Since the announcement, the agency has been doing its darndest to reassure everyone that Geron's decampment isn't a huge embarrassment.

Such unexpected glitches are bound to happen when you're on the cutting edge of science, says the agency, which is known formally as the California Institute for Regenerative Medicine, or CIRM. "There are going to be fits and starts," its chairman, Jonathan Thomas, told me last week. Even so, he maintained, "we remain unwavering in our commitment to pursuing the science."

Agency officials point out that since Geron promptly refunded the $6.42 million it had drawn down from the CIRM loan, plus interest, this is a case of no-blood, no-foul. That's an exceedingly tolerant view of the ramifications, however. CIRM's approval of the loan last May had been preceded by what the agency says was "robust" peer review and proclaimed by the agency's founder and then-chairman, Robert Klein, to be a "landmark step for CIRM." In bailing out of the field, Geron halted a clinical trial that had already enrolled five patients.

So we're talking at least about months of wasted effort by CIRM and Geron's researchers, crushing disappointment for those patients and conceivably a major setback for stem cell science generally. Thomas observes that Geron said it made its decision strictly on financial grounds, not because of scientific reversals.

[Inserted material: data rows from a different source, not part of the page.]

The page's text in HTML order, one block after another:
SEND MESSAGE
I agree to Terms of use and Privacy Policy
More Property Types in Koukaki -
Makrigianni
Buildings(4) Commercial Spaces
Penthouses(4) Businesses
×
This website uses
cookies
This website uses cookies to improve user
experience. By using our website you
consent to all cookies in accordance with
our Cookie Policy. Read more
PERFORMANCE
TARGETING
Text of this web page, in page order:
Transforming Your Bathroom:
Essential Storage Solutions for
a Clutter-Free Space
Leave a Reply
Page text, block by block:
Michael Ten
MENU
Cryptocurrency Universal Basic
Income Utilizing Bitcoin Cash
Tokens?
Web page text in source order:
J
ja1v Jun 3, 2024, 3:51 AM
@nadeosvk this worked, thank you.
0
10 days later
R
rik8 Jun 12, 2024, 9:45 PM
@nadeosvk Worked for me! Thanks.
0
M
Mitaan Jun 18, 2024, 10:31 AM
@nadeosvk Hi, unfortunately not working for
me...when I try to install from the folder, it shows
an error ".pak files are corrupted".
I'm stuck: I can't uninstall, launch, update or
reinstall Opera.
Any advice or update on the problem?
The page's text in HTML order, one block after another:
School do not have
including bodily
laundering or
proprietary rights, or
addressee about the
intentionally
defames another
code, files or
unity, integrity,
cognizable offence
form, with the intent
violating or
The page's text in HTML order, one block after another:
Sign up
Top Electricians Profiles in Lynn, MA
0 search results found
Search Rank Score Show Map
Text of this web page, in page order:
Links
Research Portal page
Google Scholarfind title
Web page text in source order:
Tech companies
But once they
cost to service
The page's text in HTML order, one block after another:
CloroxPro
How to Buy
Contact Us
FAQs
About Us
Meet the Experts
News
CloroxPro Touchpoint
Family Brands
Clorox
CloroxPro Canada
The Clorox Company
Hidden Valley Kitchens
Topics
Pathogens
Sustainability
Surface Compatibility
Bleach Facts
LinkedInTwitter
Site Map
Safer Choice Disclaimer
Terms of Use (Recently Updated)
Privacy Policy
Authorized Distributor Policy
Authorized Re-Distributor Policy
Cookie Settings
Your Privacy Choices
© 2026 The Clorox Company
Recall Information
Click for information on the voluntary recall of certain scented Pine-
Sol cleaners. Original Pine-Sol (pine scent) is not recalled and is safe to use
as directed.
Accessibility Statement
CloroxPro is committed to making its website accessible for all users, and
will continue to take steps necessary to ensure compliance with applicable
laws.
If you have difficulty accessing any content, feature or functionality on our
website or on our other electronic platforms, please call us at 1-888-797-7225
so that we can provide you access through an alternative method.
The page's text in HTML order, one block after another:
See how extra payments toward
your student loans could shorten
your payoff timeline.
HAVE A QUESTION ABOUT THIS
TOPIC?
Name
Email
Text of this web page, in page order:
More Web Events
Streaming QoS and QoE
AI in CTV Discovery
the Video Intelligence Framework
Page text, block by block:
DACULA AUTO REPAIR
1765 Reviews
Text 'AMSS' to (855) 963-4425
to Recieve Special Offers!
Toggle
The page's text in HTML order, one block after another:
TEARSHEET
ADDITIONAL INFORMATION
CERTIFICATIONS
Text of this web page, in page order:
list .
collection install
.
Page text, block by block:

But for an R&D company financial considerations always encompass scientific judgments, and Geron plainly concluded that the prospect for profits from stem cell therapies was receding.

The Geron fiasco underscores the old questions, and raises new ones, about what CIRM is supposed to accomplish, how it does business and whether its addiction to hype does a disservice to patients and taxpayers.

These questions are only going to become more important in the future, as CIRM prepares to ask California voters for new billions to supplement its original $3-billion bond issue authorized by voters through 2004's Proposition 71, which established the agency.

CIRM loves to compare itself to the federal government's biomedical research agency, the National Institutes of Health, but the two bodies are very different. The responsibilities of NIH are broad enough for it to make disinterested judgments about programs and scientific approaches. CIRM, however, was designed from the start (by Klein, who oversaw the drafting of Proposition 71) to focus on a very narrow field of biomedical science — embryonic stem cell research — and to promote that research in California as a sort of economic development tool.

These two goals have always been ethically and scientifically incompatible, and the Geron case points to why.

To begin with, there's evidence that CIRM, anxious to show progress toward bringing stem cell therapies to market, downplayed legitimate questions about the state of Geron's science and the design of the clinical trial. CIRM's anxiety sprang from the Proposition 71 campaign itself, which snowed California voters with exaggerated promises of cures for conditions such as Alzheimer's, Parkinson's, diabetes and spinal cord paralysis.

The latter was Geron's baby. The company last year won approval from the Food and Drug Administration to start injecting patients with cells derived from stem cells. This trial was a preliminary step toward showing that the process might help regenerate critically injured spinal tissue and end the subjects' paralysis.

But Geron had been criticized in the past for over-promising results. Some researchers questioned the design of its clinical trial and even whether spinal cord injury was the best subject for the first tests of stem cell therapies on humans. Says Joan Samuelson, a Parkinson's patient advocate who cast the sole dissenting vote on the CIRM board against the Geron loan: "I felt at the time that not all my questions had been answered about the readiness of that trial by that company."

None of these issues were aired publicly in the run-up to the vote, because CIRM didn't disclose in advance that Geron was the loan applicant. Nor did it disclose that its own scientific review panel had awarded the Geron trial a scientific score of only 66 out of 100; that fact, along with other details of the board's consideration of the Geron loan, was pried out of CIRM later by David Jensen, the tireless proprietor of the indispensable California Stem Cell Report.